Complete download required
In a traditional workflow, DPS offers progressive downloads for content. This feature allows a reader to begin reading an article while other articles are loading. In a Secure Content workflow, the entire folio needs to be present on the device in order for it to be decrypted. As a result, secure folios may appear to take longer to download. You may want to adjust your strategy with respect to folio organization if you routinely make very large folios if the download experience is disruptive. For most Enterprise customers implementing Content Protection, this delay should be communicated to users so that they are prepared for longer wait times when they first download a folio.
Once downloaded, the folio is ready for reading and will behave like any other folio, with the exception of Social Sharing.
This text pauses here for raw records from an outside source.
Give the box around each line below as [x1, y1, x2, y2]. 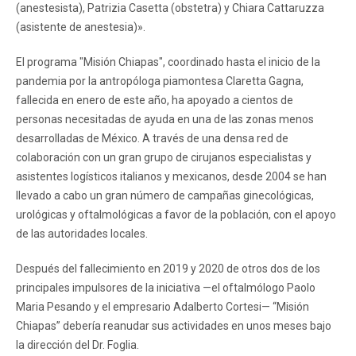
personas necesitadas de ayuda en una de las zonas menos [16, 112, 314, 126]
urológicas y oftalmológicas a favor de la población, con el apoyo [16, 207, 336, 221]
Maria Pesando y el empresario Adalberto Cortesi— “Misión [16, 300, 309, 313]
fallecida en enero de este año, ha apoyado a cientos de [16, 93, 293, 106]
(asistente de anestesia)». [16, 20, 145, 33]
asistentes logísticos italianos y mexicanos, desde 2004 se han [16, 169, 327, 183]
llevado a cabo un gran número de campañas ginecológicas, [16, 188, 314, 202]
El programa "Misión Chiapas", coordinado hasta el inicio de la [16, 55, 320, 68]
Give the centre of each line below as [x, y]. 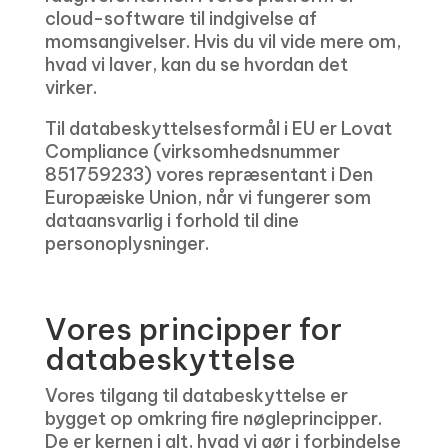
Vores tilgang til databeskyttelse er [196, 395]
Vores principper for [193, 329]
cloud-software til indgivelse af [180, 18]
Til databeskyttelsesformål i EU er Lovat [218, 128]
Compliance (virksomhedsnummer [192, 151]
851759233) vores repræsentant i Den [208, 174]
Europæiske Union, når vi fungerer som [207, 197]
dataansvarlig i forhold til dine [171, 220]
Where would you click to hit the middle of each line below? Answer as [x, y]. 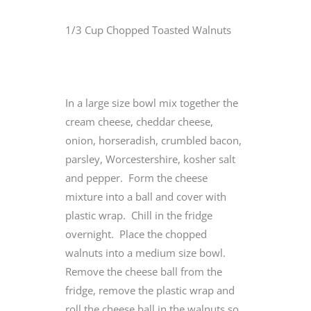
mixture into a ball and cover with [146, 196]
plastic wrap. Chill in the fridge [139, 215]
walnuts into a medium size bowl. [147, 252]
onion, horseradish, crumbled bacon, [153, 140]
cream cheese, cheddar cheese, [139, 121]
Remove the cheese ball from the [144, 271]
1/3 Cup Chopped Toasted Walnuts [148, 30]
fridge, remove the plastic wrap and [150, 290]
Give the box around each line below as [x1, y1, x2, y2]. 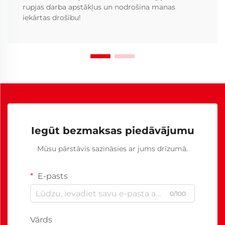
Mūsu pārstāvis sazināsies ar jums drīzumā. [37, 144, 188, 154]
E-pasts [36, 171, 68, 181]
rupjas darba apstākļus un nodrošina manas [23, 3, 175, 12]
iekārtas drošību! [23, 13, 81, 23]
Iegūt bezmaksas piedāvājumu [31, 125, 194, 137]
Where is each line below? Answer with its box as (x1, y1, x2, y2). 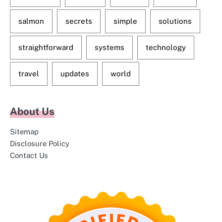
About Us (10, 106, 55, 118)
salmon (18, 17, 44, 26)
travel (18, 69, 39, 78)
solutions (159, 17, 192, 26)
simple (113, 17, 137, 26)
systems (95, 43, 124, 52)
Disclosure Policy (10, 139, 69, 148)
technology (146, 43, 186, 52)
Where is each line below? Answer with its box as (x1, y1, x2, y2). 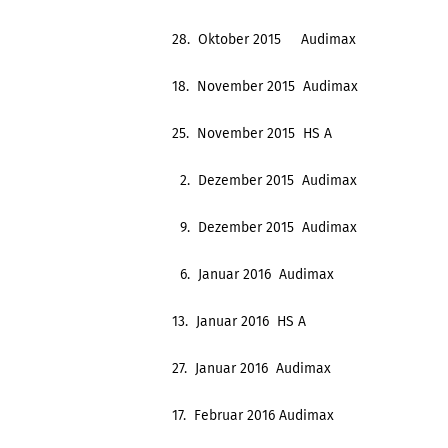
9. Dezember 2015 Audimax (172, 218, 357, 236)
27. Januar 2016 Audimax (172, 359, 331, 377)
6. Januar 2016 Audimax (172, 265, 334, 283)
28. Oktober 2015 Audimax (172, 30, 356, 48)
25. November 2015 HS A (172, 124, 332, 142)
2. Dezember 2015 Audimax (172, 171, 357, 189)
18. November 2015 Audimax (172, 77, 358, 95)
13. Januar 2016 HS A (172, 312, 306, 330)
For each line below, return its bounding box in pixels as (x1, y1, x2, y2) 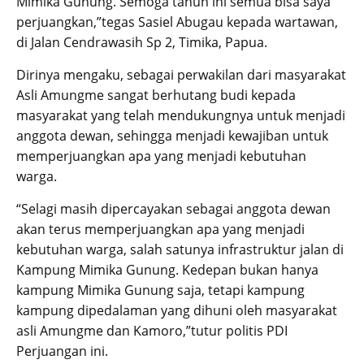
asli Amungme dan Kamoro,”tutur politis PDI (16, 321, 288, 340)
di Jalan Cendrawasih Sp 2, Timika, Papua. (16, 32, 267, 51)
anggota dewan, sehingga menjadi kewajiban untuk (16, 126, 328, 145)
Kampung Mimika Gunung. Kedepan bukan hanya (16, 260, 318, 279)
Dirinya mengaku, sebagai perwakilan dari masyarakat (16, 65, 346, 84)
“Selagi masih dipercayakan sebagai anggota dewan (16, 199, 331, 218)
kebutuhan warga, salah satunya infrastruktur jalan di (16, 240, 344, 258)
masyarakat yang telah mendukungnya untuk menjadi (16, 106, 345, 124)

Mitigating social sharing risk
One of the ways that content can escape the control of the Enterprise is through a reader socially sharing the article. When you enable Secure Content, any encrypted articles will not be able to be socially shared, regardless of the settings in the Application Account. This also means that no Web renditions will be created from any articles in encrypted folios, regardless of whether they are Protected, Metered or Free. It is a best practice, therefore, to disable Social Sharing in App Builder when making apps for Secure Content accounts. For many Corporate use cases, social sharing is inappropriate, since the content in the app is usually intended to be viewed in the secure context of the Custom Viewer. If it is necessary to mix Socially Shareable articles with encrypted articles, then the user may be able to generate a “dead” URL for the encrypted article by tapping on the Social Share button, which would be a jarring user experience. In that instance, it is best to warn the reader that an article is protected and that it is not intended to be Socially Shared.
Use cases for Secure Content
Secure Content is inappropriate for most traditional publishing use cases, and it was not designed as a Digital Rights Management (DRM) scheme for folios. It is intended to offer Corporate publishers a method of protecting sensitive content while that content is in the Folio Distribution service and to limit the pathways for that content to escape the control of the Enterprise.
Common use cases for Secure Content include manuals, Board of Directors packages, regulated content, proprietary documentation, sales material, and other sensitive materials. Knowing that all encryption is susceptible to attack, Adobe uses very powerful encryption technology to protect the folios in the Distribution Service. Nevertheless, each Enterprise needs to evaluate whether its content requires this level of protection. For many customers, unencrypted folios are perfectly acceptable. For others, encryption will be a requirement. Encrypted content expands the reach of the DPS service for Enterprises and offers those customers a pathway to distribute sensitive content to tablets.